• ASSIGNMENT: From the first line to the last, return the data exactly, with no pictures.

━━━━━━━━━━━━━━━━━━━━━━━━━━━━━━

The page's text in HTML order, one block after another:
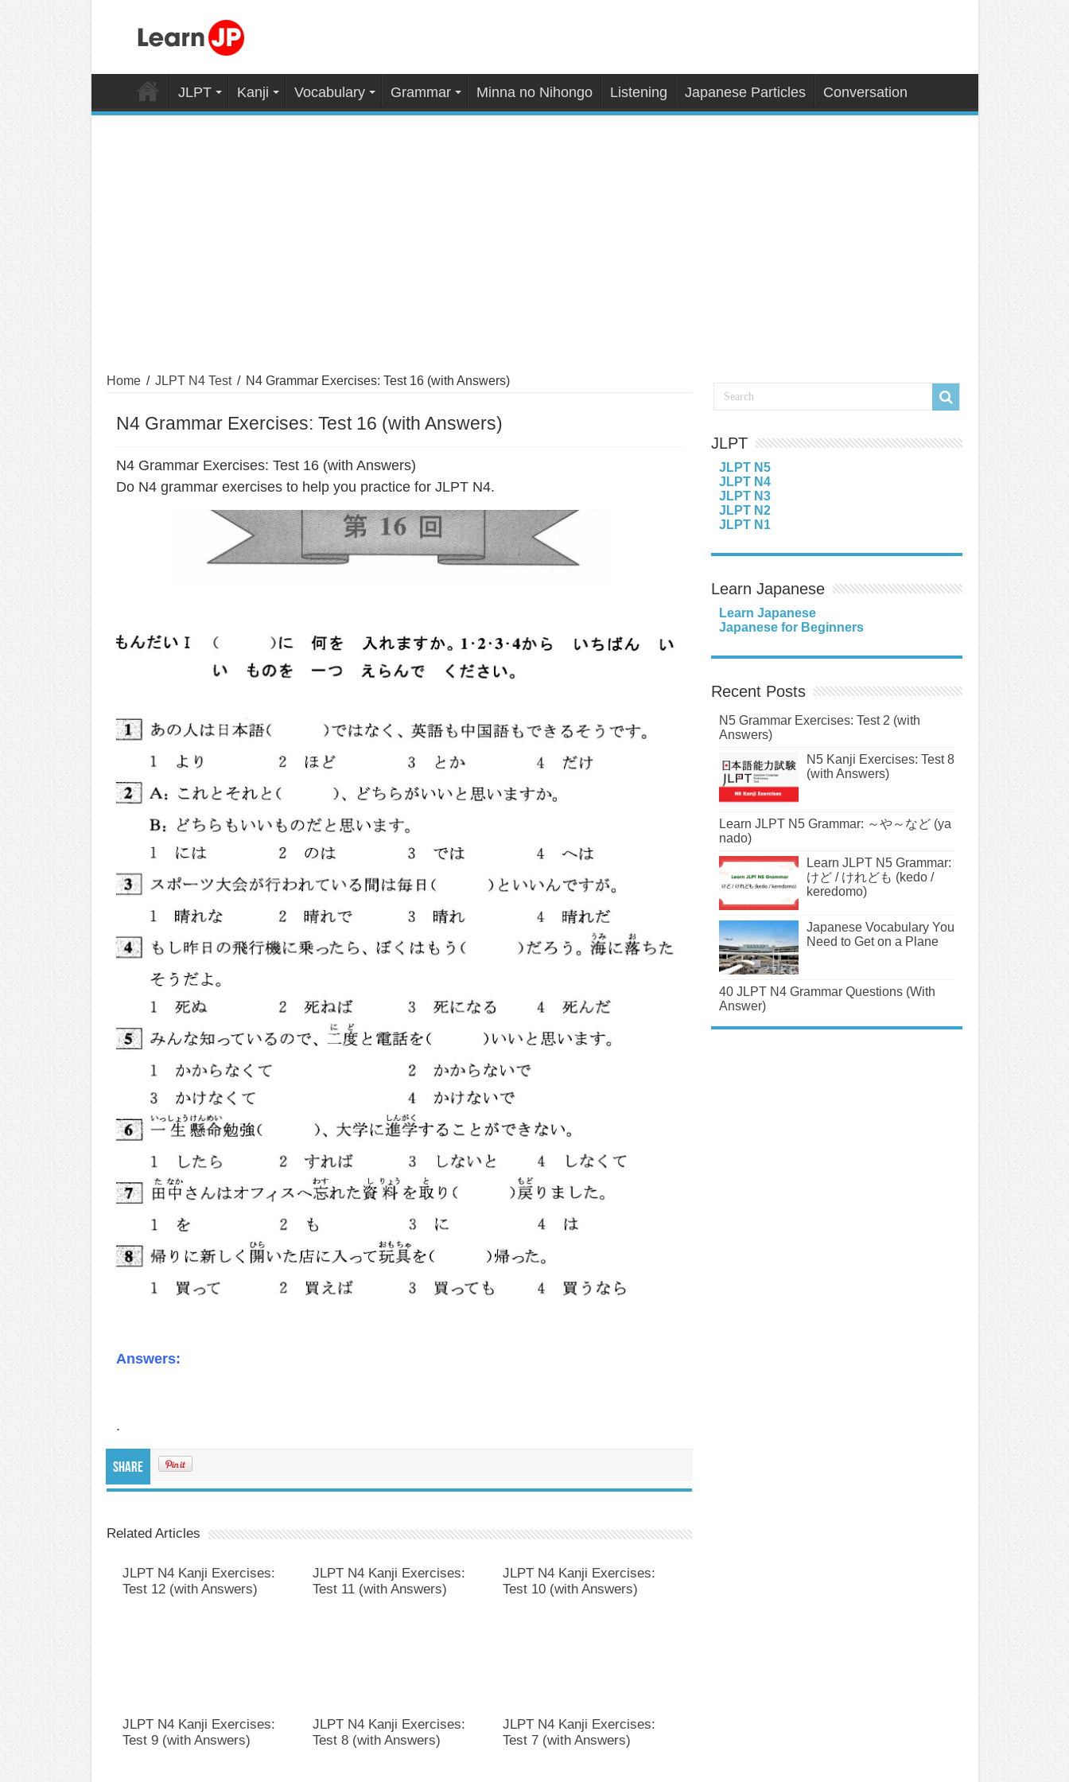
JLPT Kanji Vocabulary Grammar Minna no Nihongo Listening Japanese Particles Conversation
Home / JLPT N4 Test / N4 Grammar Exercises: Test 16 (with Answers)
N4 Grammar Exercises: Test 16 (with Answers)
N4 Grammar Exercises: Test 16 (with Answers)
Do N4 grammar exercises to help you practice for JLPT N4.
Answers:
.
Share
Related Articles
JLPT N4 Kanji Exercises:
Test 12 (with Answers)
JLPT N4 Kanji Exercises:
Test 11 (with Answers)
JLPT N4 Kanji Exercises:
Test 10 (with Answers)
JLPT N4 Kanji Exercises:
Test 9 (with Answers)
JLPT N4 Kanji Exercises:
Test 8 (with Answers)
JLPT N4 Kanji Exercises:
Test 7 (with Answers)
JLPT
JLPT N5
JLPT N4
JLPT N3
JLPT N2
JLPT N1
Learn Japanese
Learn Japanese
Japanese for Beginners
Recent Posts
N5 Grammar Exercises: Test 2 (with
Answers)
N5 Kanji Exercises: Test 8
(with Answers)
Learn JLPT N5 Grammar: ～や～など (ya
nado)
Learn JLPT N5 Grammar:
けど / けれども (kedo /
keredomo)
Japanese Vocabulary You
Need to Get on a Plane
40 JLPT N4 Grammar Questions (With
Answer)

━━━━━━━━━━━━━━━━━━━━━━━━━━━━━━

• RESPONSE:
The page's text in HTML order, one block after another:
JLPT Kanji Vocabulary Grammar Minna no Nihongo Listening Japanese Particles Conversation
Home / JLPT N4 Test / N4 Grammar Exercises: Test 16 (with Answers)
N4 Grammar Exercises: Test 16 (with Answers)
N4 Grammar Exercises: Test 16 (with Answers)
Do N4 grammar exercises to help you practice for JLPT N4.
Answers:
.
Share
Related Articles
JLPT N4 Kanji Exercises:
Test 12 (with Answers)
JLPT N4 Kanji Exercises:
Test 11 (with Answers)
JLPT N4 Kanji Exercises:
Test 10 (with Answers)
JLPT N4 Kanji Exercises:
Test 9 (with Answers)
JLPT N4 Kanji Exercises:
Test 8 (with Answers)
JLPT N4 Kanji Exercises:
Test 7 (with Answers)
JLPT
JLPT N5
JLPT N4
JLPT N3
JLPT N2
JLPT N1
Learn Japanese
Learn Japanese
Japanese for Beginners
Recent Posts
N5 Grammar Exercises: Test 2 (with
Answers)
N5 Kanji Exercises: Test 8
(with Answers)
Learn JLPT N5 Grammar: ～や～など (ya
nado)
Learn JLPT N5 Grammar:
けど / けれども (kedo /
keredomo)
Japanese Vocabulary You
Need to Get on a Plane
40 JLPT N4 Grammar Questions (With
Answer)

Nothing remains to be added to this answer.